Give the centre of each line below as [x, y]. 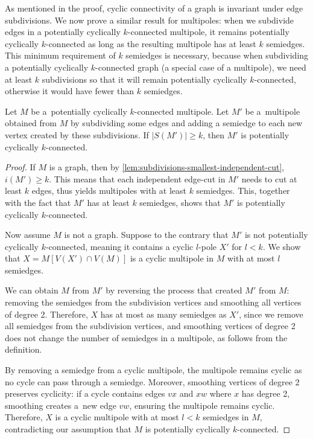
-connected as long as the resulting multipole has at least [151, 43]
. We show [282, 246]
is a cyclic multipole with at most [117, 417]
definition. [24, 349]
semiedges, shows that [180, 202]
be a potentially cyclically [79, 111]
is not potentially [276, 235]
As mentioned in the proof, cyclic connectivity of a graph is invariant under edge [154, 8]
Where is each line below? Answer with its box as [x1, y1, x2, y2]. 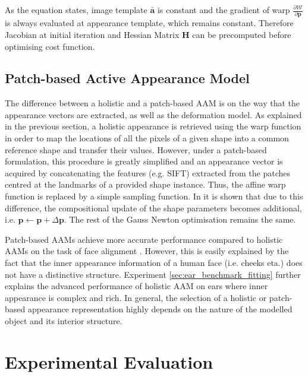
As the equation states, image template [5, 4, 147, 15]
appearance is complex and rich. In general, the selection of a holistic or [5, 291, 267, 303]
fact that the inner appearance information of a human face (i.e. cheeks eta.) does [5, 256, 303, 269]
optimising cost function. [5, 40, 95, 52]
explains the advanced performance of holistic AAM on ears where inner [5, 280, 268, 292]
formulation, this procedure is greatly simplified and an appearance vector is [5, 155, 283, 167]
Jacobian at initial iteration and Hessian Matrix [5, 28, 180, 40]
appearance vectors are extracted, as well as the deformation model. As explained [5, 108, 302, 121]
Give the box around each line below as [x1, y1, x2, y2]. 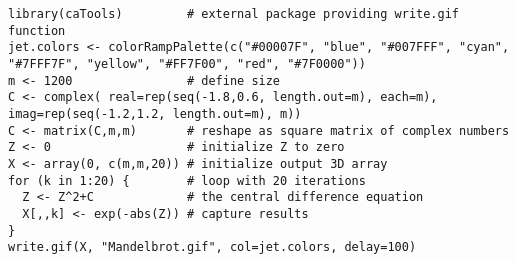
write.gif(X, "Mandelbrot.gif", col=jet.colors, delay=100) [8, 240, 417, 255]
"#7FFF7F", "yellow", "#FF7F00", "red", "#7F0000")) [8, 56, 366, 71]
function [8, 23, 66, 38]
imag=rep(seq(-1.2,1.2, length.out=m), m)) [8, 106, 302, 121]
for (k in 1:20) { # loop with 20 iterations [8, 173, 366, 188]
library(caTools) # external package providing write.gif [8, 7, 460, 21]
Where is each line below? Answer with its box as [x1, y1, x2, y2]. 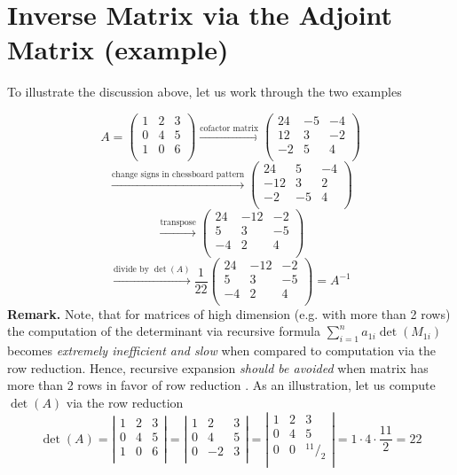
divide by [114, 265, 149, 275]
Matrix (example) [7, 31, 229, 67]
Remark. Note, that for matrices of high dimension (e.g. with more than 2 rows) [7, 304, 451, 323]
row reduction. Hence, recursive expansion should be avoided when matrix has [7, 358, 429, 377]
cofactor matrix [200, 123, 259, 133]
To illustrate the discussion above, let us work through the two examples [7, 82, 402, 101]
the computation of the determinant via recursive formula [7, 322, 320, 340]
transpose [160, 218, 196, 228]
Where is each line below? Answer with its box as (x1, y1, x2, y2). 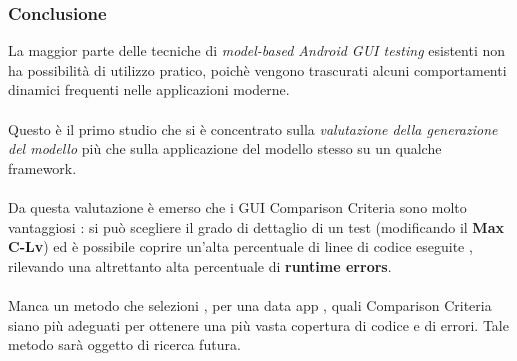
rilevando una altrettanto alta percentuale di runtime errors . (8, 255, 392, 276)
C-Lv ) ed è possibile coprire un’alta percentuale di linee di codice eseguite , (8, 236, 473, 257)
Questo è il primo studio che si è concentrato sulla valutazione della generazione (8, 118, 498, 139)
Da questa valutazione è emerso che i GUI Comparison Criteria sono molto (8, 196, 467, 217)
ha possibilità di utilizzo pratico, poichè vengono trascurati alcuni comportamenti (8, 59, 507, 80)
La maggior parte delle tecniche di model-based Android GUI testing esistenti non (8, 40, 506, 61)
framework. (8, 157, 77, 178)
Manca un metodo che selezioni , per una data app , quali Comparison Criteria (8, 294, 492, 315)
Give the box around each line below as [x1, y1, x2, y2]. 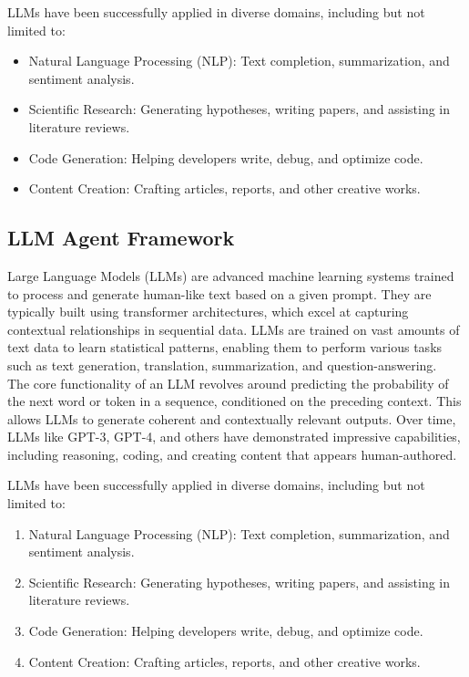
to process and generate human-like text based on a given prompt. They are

--

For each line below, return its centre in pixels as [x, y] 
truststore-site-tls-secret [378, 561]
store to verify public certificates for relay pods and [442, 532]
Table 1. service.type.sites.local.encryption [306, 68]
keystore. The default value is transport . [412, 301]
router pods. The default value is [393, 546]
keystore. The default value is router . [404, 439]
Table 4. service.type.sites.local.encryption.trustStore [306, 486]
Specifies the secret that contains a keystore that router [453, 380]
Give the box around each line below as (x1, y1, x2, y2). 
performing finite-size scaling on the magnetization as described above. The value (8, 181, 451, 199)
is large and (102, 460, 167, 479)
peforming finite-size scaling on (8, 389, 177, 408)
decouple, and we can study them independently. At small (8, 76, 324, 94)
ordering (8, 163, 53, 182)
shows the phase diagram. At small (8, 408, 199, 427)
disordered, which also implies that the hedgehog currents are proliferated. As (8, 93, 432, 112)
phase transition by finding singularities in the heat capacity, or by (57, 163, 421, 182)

* * *

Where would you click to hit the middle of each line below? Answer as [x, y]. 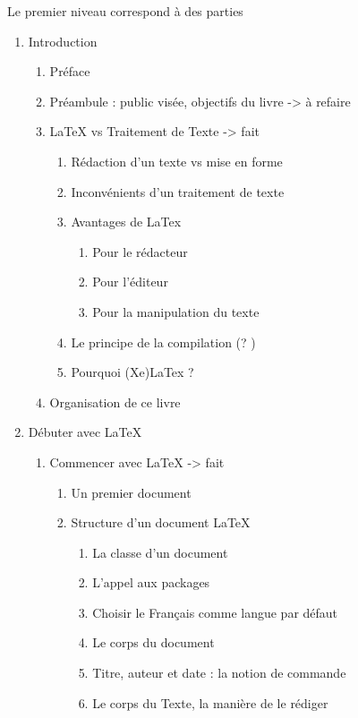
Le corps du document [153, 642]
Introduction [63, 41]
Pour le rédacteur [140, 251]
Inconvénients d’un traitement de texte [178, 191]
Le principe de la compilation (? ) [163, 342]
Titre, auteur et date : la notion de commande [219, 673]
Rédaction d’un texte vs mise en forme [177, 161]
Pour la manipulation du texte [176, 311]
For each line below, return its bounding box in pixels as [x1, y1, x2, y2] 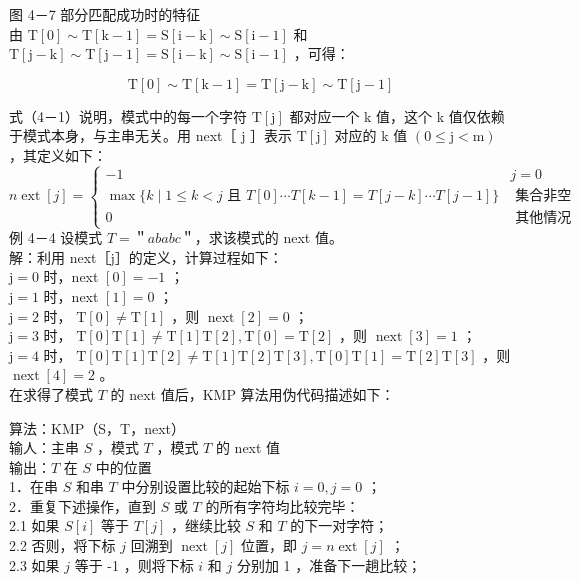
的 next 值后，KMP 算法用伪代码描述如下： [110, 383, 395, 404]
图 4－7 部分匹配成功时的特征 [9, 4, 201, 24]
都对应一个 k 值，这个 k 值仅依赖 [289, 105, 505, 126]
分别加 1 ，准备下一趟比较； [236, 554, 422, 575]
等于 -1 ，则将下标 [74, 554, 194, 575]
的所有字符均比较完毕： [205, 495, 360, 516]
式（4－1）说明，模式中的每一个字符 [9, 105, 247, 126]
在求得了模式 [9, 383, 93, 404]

• Task description:
In the listing above, find the line containing "Give the centre" and the line containing "optimising cost function. [5, 40, 95, 52]"; print those lines and every line between them exactly, leaving out pictures.

• Answer to this problem:
Give the centre of each line below as [x, y]. 
-connected as long as the resulting multipole has at least [151, 43]
. We show [282, 246]
is a cyclic multipole with at most [117, 417]
definition. [24, 349]
semiedges, shows that [180, 202]
be a potentially cyclically [79, 111]
is not potentially [276, 235]
As mentioned in the proof, cyclic connectivity of a graph is invariant under edge [154, 8]
Where is each line below? Answer with its box as [x1, y1, x2, y2]. 
As the equation states, image template [5, 4, 147, 15]
appearance is complex and rich. In general, the selection of a holistic or [5, 291, 267, 303]
fact that the inner appearance information of a human face (i.e. cheeks eta.) does [5, 256, 303, 269]
optimising cost function. [5, 40, 95, 52]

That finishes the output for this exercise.